Fox News is expected to announce today the hiring of a new contributor, a veteran national security correspondent who has shared a Pulitzer Prize.
Her name is Judith Miller, and she is nothing if not controversial. Miller left the New York Times in 2005 after testifying in the trial of former White House aide Lewis “Scooter” Libby that he had leaked her information about a CIA operative. Miller’s conduct in the case, which led to her serving 85 days in jail for initially refusing to testify, drew rebukes from the Times executive editor and some of her colleagues.
In the run-up to the Iraq war, Miller reported stories on the search for Saddam Hussein’s supposed weapons of mass destruction that turned out to be untrue, some of which were cited in a Times editor’s note acknowledging the flawed coverage. Miller, now with the conservative Manhattan Institute, wrote when she left the paper that she had “become a lightning rod for public fury over the intelligence failures that helped lead our country to war.”
Miller will be an on-air analyst and will write for Fox’s Web site. “She has a very impressive résumé,” says Senior Vice President John Moody. “We’ve all had stories that didn’t come out exactly as we had hoped. It’s certainly something she’s going to be associated with for all time, and there’s not much anyone can do about that, but we want to make use of the tremendous expertise she brings on a lot of other issues. . . . She has explained herself and she has nothing to apologize for.”
Oh really? Well her Wikipedia entry tells a different story:
Judith Miller (born January 2, 1948), is an American journalist. Miller, based in Washington D.C., was a prominent New York Times reporter with access to top U.S. government officials. Her coverage of these officials, especially regarding the Bush administration’s conclusions about Iraq’s alleged Weapons of Mass Destruction (WMD) Program and her involvement in the Plame Affair, made her a conspicuous media personality. The work that Miller and Michael Gordon did in presenting the case for WMDs has been proven false. The New York Times apologized publicly for their poor reporting. Ms. Miller lost her job over these reporting blunders though Mr. Gordon has remained a reporter for the New York Times. Miller announced her “retirement” from The New York Times on November 9, 2005.
In July 2005, Miller was jailed for contempt of court for refusing to testify before a federal grand jury investigating a leak naming Valerie Plame as a covert CIA agent.
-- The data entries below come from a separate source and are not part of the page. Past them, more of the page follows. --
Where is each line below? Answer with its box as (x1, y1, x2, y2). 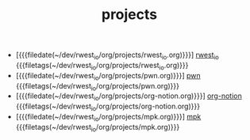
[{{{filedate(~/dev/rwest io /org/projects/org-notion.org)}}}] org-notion (15, 91, 242, 103)
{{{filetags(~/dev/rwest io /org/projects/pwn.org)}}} (15, 81, 180, 93)
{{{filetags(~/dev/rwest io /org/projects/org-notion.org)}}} (15, 101, 201, 112)
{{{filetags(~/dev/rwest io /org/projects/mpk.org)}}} (15, 122, 180, 134)
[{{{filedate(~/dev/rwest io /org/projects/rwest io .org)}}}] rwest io (15, 50, 220, 61)
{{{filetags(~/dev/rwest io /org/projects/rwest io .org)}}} (15, 60, 189, 72)
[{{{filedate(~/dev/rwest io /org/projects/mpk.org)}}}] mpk (15, 112, 202, 123)
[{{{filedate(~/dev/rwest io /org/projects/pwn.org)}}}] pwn (15, 70, 201, 82)

Miller did not write about Plame, but was reportedly in possession of evidence relevant to the leak investigation. According to a subpoena, Miller met with an unnamed government official — later revealed to be I. Lewis “Scooter” Libby, Vice President Cheney’s Chief of Staff—on July 8, 2003, two days after former ambassador Joseph Wilson published an Op-Ed in the Times criticizing the Bush administration for “twisting” intelligence to justify war in Iraq. (Plame’s CIA identity was revealed in a column by conservative political commentator Robert Novak on July 14, 2003.)
On July 16, 2005, The Washington Post reported that Miller could face criminal contempt charges, which could have extended her jail time six months beyond the four months then anticipated. The Post also suggested that special prosecutor Patrick Fitzgerald was particularly interested in hearing Miller’s version of her encounter with Libby. While Libby signed a waiver allowing journalists to testify about their conversations on this subject, Miller had reportedly refused to accept its validity on the grounds that it was “coerced.”
Filings by Patrick Fitzgerald alleged that Miller’s defiance of the court constituted a crime.
On September 29, 2005, after spending 85 days in jail, Miller was released after a telephone call with Libby. He had reaffirmed a release of confidentiality that he had given her a year earlier and that she had already known about. Under oath, Miller was questioned by Patrick Fitzgerald before a federal grand jury the following day, September 30th, 2005 but was not relieved of contempt charges until after testifying again on October 12, 2005. For her second grand jury appearance, Miller produced a notebook from a previously-undisclosed meeting with Libby on June 23, 2003, several weeks before Wilson’s New York Times editorial was published. According to Miller’s notes from that earlier meeting, Libby disclosed that Joseph Wilson’s wife was a CIA employee involved in her husband’s trip to Niger. Miller’s notebook from her July 8, 2003 meeting with Libby contains the name “Valerie Flame [sic]”. This reference occurred six days before Novak published Plame’s name and unmasked her as a CIA “operative.”
The New York Times published Miller’s first-person account, “My Four Hours Testifying in the Federal Grand Jury Room,” on October 16, 2005. After having invoked First Amendment journalistic principles in going to jail, Miller was widely derided for saying that she could not remember who gave her the name “Valerie Plame” (presumably a key fact in the case) but that she was sure it didn’t come from Libby. (Former White House press secretary Ari Fleischer testified, for example, that he was told Plame’s name and CIA identity by Libby at lunch on July 7th, 2003, one day before Libby’s breakfast meeting with Miller.) Miller’s grand jury account was her last article in the New York Times, which negotiated a private severance package shortly afterwards. Miller testified as a witness on January 30, 2007 at the trial of “Scooter” Libby, which began in January 2007 and ended with Libby’s conviction on four of five counts on March 6, 2007.
Well I guess there’s nothing left to say to Judy but “Hello Bluebird”.
And to the rest of us, Watch out cause here comes the bird shit!